Maryland Schools Neglecting Computers

John Bryce is all too aware that the computers in his classroom at Maurice J. McDonough High School in Southern Maryland can be used for more than just learning how to program. So he draws a hard line with his students:

“Under no circumstances are any kids in my class allowed to play computer games,” he said yesterday. “That gets the death penalty.”

Still, his students admit that it’s hard to resist the temptation to surf the Internet and send instant messages. Sophomore Nate Longbons, 15, demonstrated a Pacman-style game someone had installed on his computer. Another program played all the songs from the Super Mario Brothers video games. On days when Bryce is replaced by a substitute teacher, the students said, they play in video game tournaments online.

Bryce’s struggle illustrates the challenge facing schools across the state as they grapple with how to integrate technology into classrooms. A survey released yesterday found that despite the investment of millions of dollars by school districts, Maryland students and teachers use their computers mainly for such basic tasks as e-mail and word processing.

“Why have all this money built into this program if we’re not going to use it?” asked Carol Leveille, principal of Mary H. Matula Elementary School in La Plata, which has wireless Internet technology, Internet phones in each classroom and laptops for staff members.

Data for the survey were compiled last year by the Maryland Business Roundtable for Education, but the group began tracking technology in Maryland classrooms in 1996. Back then, access was the hot-button issue. Schools averaged one computer for every 16 students. A year later, 23 percent of state schools had Internet connections.

Then-Gov. Parris N. Glendening (D) tried to change that when he announced a $53 million, five-year plan to push Maryland into the Information Age. It called for $28 million for computer hardware, $19 million for wiring and nearly $5 million for teacher training.

Almost a decade later, student access to technology has improved dramatically, besting national averages. The state’s goal was to reach a student-to-computer ratio of 5 to 1 by 2005. The survey, conducted last year at every school in Maryland, shows the ratio is 4 to 1, and 95 percent of schools have Internet access.

But the report found that students and teachers aren’t doing a whole lot with their high-tech tools. Forty percent of students use word processors regularly, and more than half use the Web for research, according to the report. Such students as McDonough sophomore Chris Dehanas, 16, said they can spend entire class periods online. Six percent of the students said they use technology in lab experiments, and 9 percent use computers to interpret data.

The report also showed that students in poor schools not only have less access to computers and the Internet than those in wealthier schools, but they also are significantly less likely to use technology to analyze data, report information or conduct research on the Web.

“This is what technology ought to be used for,” said Bob Marshall, chief executive of AWS Convergence Technology and a Maryland Business Roundtable member. “This is a big concern that these numbers are not showing progress.”

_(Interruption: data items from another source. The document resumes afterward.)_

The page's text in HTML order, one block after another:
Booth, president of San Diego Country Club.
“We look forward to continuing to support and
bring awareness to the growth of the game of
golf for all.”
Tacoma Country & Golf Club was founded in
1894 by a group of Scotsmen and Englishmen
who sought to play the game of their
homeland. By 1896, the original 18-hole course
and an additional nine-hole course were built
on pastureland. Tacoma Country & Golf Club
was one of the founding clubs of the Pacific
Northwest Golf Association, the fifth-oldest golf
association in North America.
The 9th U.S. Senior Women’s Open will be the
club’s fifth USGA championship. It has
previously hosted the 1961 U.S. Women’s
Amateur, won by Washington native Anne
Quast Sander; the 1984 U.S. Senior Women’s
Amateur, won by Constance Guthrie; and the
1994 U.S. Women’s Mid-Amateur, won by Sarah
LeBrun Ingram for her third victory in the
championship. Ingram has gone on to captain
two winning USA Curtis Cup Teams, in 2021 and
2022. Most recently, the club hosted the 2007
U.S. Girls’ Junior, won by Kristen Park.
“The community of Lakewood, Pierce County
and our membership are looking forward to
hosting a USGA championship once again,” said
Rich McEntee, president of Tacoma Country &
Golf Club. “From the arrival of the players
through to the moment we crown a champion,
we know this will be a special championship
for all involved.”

Among teachers surveyed, 85 percent said they use their computers regularly to send e-mails, and 16 percent said they use the technology to analyze student data — an increasingly important responsibility under strict regulations of the federal No Child Left Behind law.

Matula said training teachers to use the school’s equipment has been one of the biggest hurdles at her wired school. “A lot of teachers are used to the paper-and-pencil approach,” she said. “Getting them on board with this” can be difficult.